- Exercise requirements -
Only the lines below from the one with "ules may choose" through the one with "(pick any basis of (265, 79, 360, 97)" are to be written out, exactly and without any images.

Entries taken from a collection:
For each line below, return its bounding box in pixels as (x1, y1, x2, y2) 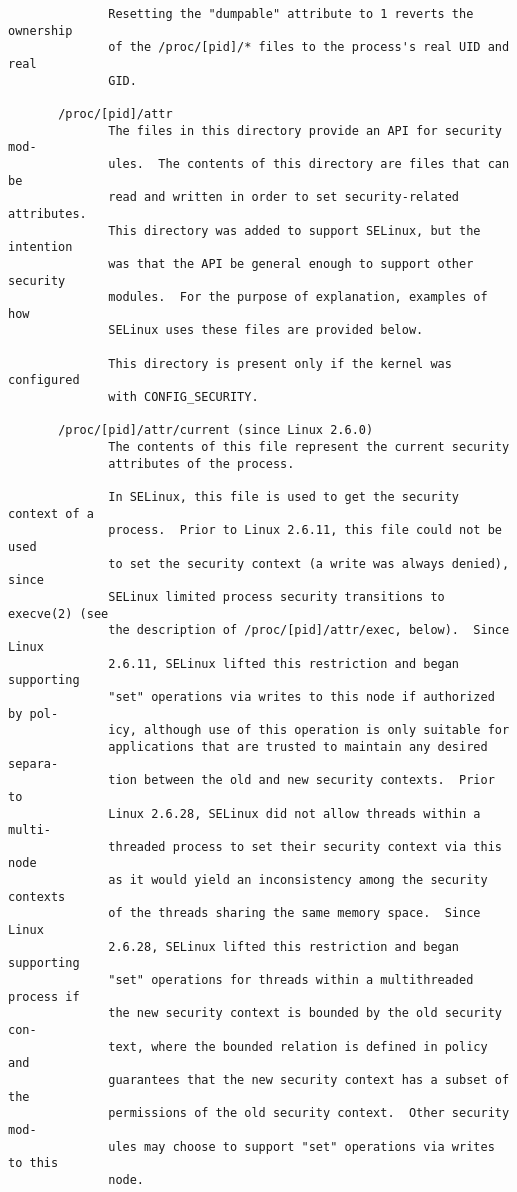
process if (8, 989, 80, 1004)
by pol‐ (8, 706, 59, 721)
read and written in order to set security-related (108, 190, 460, 205)
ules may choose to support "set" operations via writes (108, 1139, 495, 1154)
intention (8, 240, 73, 255)
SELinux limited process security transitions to (108, 589, 445, 604)
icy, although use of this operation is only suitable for (108, 723, 510, 738)
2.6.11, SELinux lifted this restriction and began (108, 656, 460, 671)
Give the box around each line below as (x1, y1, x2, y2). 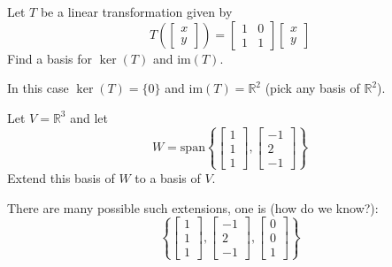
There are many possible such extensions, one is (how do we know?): (7, 198, 379, 217)
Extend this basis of (7, 168, 115, 187)
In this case (7, 79, 69, 97)
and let (70, 108, 108, 126)
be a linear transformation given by (40, 3, 233, 20)
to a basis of (135, 168, 201, 187)
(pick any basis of (265, 79, 360, 97)
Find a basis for (7, 49, 93, 67)

- Exercise solution -
ules may choose to support "set" operations via writes (108, 1139, 495, 1154)
intention (8, 240, 73, 255)
SELinux limited process security transitions to (108, 589, 445, 604)
icy, although use of this operation is only suitable for (108, 723, 510, 738)
2.6.11, SELinux lifted this restriction and began (108, 656, 460, 671)
Give the box around each line below as (x1, y1, x2, y2). 
There are many possible such extensions, one is (how do we know?): (7, 198, 379, 217)
Extend this basis of (7, 168, 115, 187)
In this case (7, 79, 69, 97)
and let (70, 108, 108, 126)
be a linear transformation given by (40, 3, 233, 20)
to a basis of (135, 168, 201, 187)
(pick any basis of (265, 79, 360, 97)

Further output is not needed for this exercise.